Records from a data collection
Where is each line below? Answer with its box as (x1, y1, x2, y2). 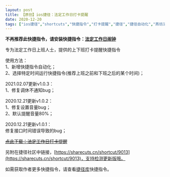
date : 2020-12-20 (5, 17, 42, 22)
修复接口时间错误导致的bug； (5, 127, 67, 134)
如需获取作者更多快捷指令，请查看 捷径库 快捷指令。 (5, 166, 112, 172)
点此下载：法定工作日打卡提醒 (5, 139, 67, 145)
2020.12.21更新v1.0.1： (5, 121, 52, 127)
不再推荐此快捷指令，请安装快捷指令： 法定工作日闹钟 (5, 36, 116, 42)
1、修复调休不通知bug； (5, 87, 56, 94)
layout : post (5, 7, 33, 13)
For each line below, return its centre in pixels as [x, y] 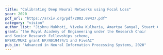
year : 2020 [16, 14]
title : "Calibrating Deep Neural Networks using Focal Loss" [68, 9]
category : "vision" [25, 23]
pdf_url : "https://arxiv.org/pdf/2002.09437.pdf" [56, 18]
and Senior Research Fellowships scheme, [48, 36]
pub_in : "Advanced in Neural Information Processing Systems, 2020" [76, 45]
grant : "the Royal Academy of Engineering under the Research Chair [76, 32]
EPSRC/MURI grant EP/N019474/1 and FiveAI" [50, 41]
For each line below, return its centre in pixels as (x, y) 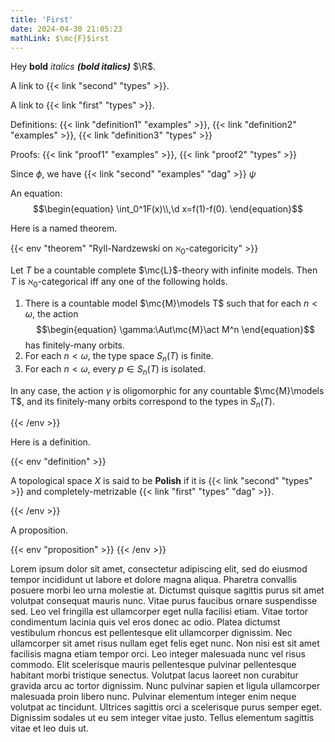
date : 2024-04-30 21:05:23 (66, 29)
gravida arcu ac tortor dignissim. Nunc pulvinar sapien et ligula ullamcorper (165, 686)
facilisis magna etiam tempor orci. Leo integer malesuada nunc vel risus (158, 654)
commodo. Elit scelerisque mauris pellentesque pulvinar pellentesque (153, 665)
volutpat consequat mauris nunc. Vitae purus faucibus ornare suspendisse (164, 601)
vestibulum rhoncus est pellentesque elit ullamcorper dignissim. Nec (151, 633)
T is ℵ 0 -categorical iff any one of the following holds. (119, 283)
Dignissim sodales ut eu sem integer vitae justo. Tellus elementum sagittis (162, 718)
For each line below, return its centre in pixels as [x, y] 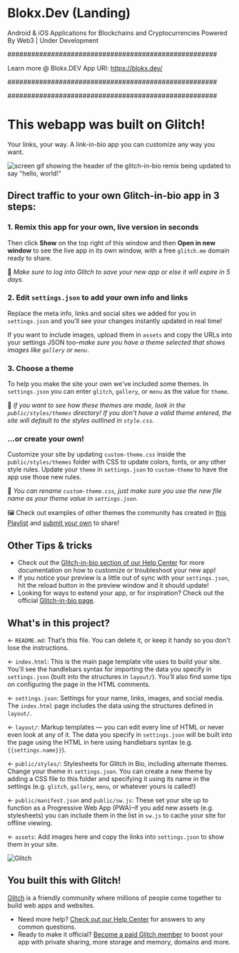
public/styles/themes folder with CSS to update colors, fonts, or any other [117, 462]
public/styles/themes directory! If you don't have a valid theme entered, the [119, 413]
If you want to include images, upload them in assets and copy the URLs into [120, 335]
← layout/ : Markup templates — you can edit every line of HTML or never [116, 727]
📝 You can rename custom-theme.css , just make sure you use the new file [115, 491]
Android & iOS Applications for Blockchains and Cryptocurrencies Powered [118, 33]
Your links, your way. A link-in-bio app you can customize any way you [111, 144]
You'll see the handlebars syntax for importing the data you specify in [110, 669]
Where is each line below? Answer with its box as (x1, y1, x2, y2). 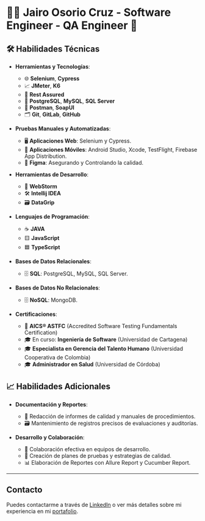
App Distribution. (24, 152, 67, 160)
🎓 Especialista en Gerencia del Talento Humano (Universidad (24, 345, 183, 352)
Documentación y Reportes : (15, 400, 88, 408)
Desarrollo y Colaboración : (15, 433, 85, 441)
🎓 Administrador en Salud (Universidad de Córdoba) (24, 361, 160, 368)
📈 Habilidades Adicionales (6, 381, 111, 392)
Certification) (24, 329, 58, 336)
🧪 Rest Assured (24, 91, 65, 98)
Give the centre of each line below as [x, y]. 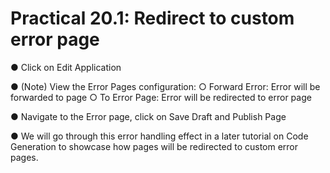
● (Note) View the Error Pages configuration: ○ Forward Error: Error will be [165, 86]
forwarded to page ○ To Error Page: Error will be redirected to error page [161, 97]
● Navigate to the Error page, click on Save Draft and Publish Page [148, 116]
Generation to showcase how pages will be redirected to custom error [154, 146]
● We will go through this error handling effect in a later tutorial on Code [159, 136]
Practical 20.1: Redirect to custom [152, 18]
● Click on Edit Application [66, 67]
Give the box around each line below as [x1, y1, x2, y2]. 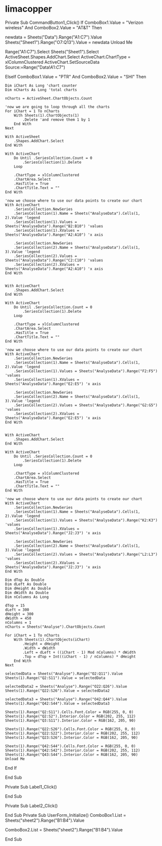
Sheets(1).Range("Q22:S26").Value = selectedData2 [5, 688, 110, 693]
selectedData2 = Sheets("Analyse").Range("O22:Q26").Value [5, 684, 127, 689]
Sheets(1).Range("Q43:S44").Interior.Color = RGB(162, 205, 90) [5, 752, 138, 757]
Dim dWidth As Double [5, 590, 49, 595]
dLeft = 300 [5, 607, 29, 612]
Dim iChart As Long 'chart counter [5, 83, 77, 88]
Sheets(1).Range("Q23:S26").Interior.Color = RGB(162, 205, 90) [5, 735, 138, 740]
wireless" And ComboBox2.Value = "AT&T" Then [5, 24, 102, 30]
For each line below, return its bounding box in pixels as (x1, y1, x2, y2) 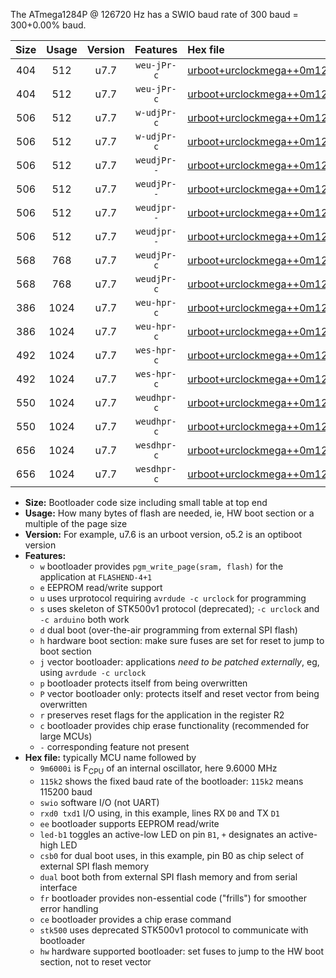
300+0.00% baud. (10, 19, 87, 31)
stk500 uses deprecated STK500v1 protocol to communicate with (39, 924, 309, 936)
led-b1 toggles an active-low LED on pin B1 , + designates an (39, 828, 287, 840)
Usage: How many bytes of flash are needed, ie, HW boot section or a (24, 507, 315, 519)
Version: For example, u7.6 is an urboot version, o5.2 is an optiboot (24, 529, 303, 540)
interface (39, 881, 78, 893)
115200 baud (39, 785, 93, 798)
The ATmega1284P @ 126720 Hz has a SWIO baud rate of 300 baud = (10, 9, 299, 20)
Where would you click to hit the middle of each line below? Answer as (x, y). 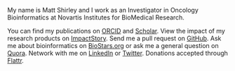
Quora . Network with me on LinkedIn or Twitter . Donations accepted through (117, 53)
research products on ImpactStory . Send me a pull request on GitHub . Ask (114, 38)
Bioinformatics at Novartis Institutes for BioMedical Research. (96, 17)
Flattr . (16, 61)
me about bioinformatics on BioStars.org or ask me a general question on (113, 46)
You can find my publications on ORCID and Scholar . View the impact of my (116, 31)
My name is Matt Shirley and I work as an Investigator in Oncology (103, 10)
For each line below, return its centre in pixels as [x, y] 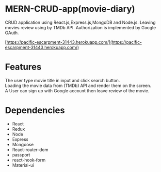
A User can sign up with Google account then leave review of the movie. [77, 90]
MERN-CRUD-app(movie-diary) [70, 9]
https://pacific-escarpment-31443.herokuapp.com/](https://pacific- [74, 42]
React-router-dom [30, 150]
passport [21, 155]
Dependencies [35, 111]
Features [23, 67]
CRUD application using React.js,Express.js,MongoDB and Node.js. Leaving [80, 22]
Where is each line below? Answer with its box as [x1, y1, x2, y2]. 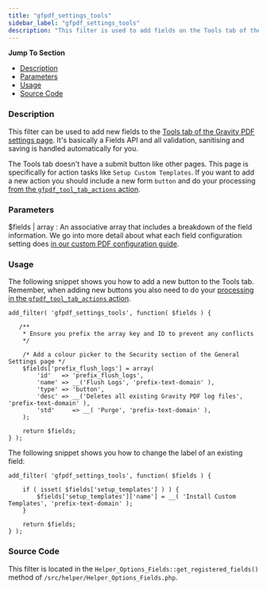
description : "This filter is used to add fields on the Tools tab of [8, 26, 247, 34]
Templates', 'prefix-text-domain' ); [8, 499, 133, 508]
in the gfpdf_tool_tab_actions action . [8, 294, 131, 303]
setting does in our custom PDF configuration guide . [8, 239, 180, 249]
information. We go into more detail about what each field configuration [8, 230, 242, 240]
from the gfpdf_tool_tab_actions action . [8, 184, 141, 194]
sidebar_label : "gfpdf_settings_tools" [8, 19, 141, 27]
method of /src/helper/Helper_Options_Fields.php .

Work request: Exclude the pictures and reproduce every entry exactly.

Exercise result:
Where is each line below? Answer with its box as (x1, y1, x2, y2). 
date : 2020-12-20 (5, 17, 42, 22)
修复接口时间错误导致的bug； (5, 127, 67, 134)
如需获取作者更多快捷指令，请查看 捷径库 快捷指令。 (5, 166, 112, 172)
点此下载：法定工作日打卡提醒 (5, 139, 67, 145)
2020.12.21更新v1.0.1： (5, 121, 52, 127)
不再推荐此快捷指令，请安装快捷指令： 法定工作日闹钟 (5, 36, 116, 42)
1、修复调休不通知bug； (5, 87, 56, 94)
layout : post (5, 7, 33, 13)
For each line below, return its centre in pixels as [x, y] 
year : 2020 [16, 14]
title : "Calibrating Deep Neural Networks using Focal Loss" [68, 9]
category : "vision" [25, 23]
pdf_url : "https://arxiv.org/pdf/2002.09437.pdf" [56, 18]
and Senior Research Fellowships scheme, [48, 36]
pub_in : "Advanced in Neural Information Processing Systems, 2020" [76, 45]
grant : "the Royal Academy of Engineering under the Research Chair [76, 32]
EPSRC/MURI grant EP/N019474/1 and FiveAI" [50, 41]
For each line below, return its centre in pixels as (x, y) 
date : 2024-04-30 21:05:23 (66, 29)
gravida arcu ac tortor dignissim. Nunc pulvinar sapien et ligula ullamcorper (165, 686)
facilisis magna etiam tempor orci. Leo integer malesuada nunc vel risus (158, 654)
commodo. Elit scelerisque mauris pellentesque pulvinar pellentesque (153, 665)
volutpat consequat mauris nunc. Vitae purus faucibus ornare suspendisse (164, 601)
vestibulum rhoncus est pellentesque elit ullamcorper dignissim. Nec (151, 633)
T is ℵ 0 -categorical iff any one of the following holds. (119, 283)
Dignissim sodales ut eu sem integer vitae justo. Tellus elementum sagittis (162, 718)
For each line below, return its centre in pixels as [x, y] 
public/styles/themes folder with CSS to update colors, fonts, or any other [117, 462]
public/styles/themes directory! If you don't have a valid theme entered, the [119, 413]
If you want to include images, upload them in assets and copy the URLs into [120, 335]
← layout/ : Markup templates — you can edit every line of HTML or never [116, 727]
📝 You can rename custom-theme.css , just make sure you use the new file [115, 491]
Android & iOS Applications for Blockchains and Cryptocurrencies Powered [118, 33]
Your links, your way. A link-in-bio app you can customize any way you [111, 144]
You'll see the handlebars syntax for importing the data you specify in [110, 669]
Where is each line below? Answer with its box as (x1, y1, x2, y2). 
App Distribution. (24, 152, 67, 160)
🎓 Especialista en Gerencia del Talento Humano (Universidad (24, 345, 183, 352)
Documentación y Reportes : (15, 400, 88, 408)
Desarrollo y Colaboración : (15, 433, 85, 441)
🎓 Administrador en Salud (Universidad de Córdoba) (24, 361, 160, 368)
📈 Habilidades Adicionales (6, 381, 111, 392)
Certification) (24, 329, 58, 336)
🧪 Rest Assured (24, 91, 65, 98)
Give the centre of each line below as [x, y]. 
● (Note) View the Error Pages configuration: ○ Forward Error: Error will be [165, 86]
forwarded to page ○ To Error Page: Error will be redirected to error page [161, 97]
● Navigate to the Error page, click on Save Draft and Publish Page [148, 116]
Generation to showcase how pages will be redirected to custom error [154, 146]
● We will go through this error handling effect in a later tutorial on Code [159, 136]
Practical 20.1: Redirect to custom [152, 18]
● Click on Edit Application [66, 67]
Give the box around each line below as [x1, y1, x2, y2]. 
Sheets(1).Range("Q22:S26").Value = selectedData2 [5, 688, 110, 693]
selectedData2 = Sheets("Analyse").Range("O22:Q26").Value [5, 684, 127, 689]
Sheets(1).Range("Q43:S44").Interior.Color = RGB(162, 205, 90) [5, 752, 138, 757]
Dim dWidth As Double [5, 590, 49, 595]
dLeft = 300 [5, 607, 29, 612]
Dim iChart As Long 'chart counter [5, 83, 77, 88]
Sheets(1).Range("Q23:S26").Interior.Color = RGB(162, 205, 90) [5, 735, 138, 740]
wireless" And ComboBox2.Value = "AT&T" Then [5, 24, 102, 30]
For each line below, return its bounding box in pixels as (x1, y1, x2, y2) 
300+0.00% baud. (10, 19, 87, 31)
stk500 uses deprecated STK500v1 protocol to communicate with (39, 924, 309, 936)
led-b1 toggles an active-low LED on pin B1 , + designates an (39, 828, 287, 840)
Usage: How many bytes of flash are needed, ie, HW boot section or a (24, 507, 315, 519)
Version: For example, u7.6 is an urboot version, o5.2 is an optiboot (24, 529, 303, 540)
interface (39, 881, 78, 893)
115200 baud (39, 785, 93, 798)
The ATmega1284P @ 126720 Hz has a SWIO baud rate of 300 baud = (10, 9, 299, 20)
Where would you click to hit the middle of each line below? Answer as (x, y). 
Quora . Network with me on LinkedIn or Twitter . Donations accepted through (117, 53)
research products on ImpactStory . Send me a pull request on GitHub . Ask (114, 38)
Bioinformatics at Novartis Institutes for BioMedical Research. (96, 17)
Flattr . (16, 61)
me about bioinformatics on BioStars.org or ask me a general question on (113, 46)
You can find my publications on ORCID and Scholar . View the impact of my (116, 31)
My name is Matt Shirley and I work as an Investigator in Oncology (103, 10)
For each line below, return its centre in pixels as [x, y] 
A User can sign up with Google account then leave review of the movie. [77, 90]
MERN-CRUD-app(movie-diary) [70, 9]
https://pacific-escarpment-31443.herokuapp.com/](https://pacific- [74, 42]
React-router-dom [30, 150]
passport [21, 155]
Dependencies [35, 111]
Features [23, 67]
CRUD application using React.js,Express.js,MongoDB and Node.js. Leaving [80, 22]
Where is each line below? Answer with its box as [x1, y1, x2, y2]. 
description : "This filter is used to add fields on the Tools tab of [8, 26, 247, 34]
Templates', 'prefix-text-domain' ); [8, 499, 133, 508]
in the gfpdf_tool_tab_actions action . [8, 294, 131, 303]
setting does in our custom PDF configuration guide . [8, 239, 180, 249]
information. We go into more detail about what each field configuration [8, 230, 242, 240]
from the gfpdf_tool_tab_actions action . [8, 184, 141, 194]
sidebar_label : "gfpdf_settings_tools" [8, 19, 141, 27]
method of /src/helper/Helper_Options_Fields.php .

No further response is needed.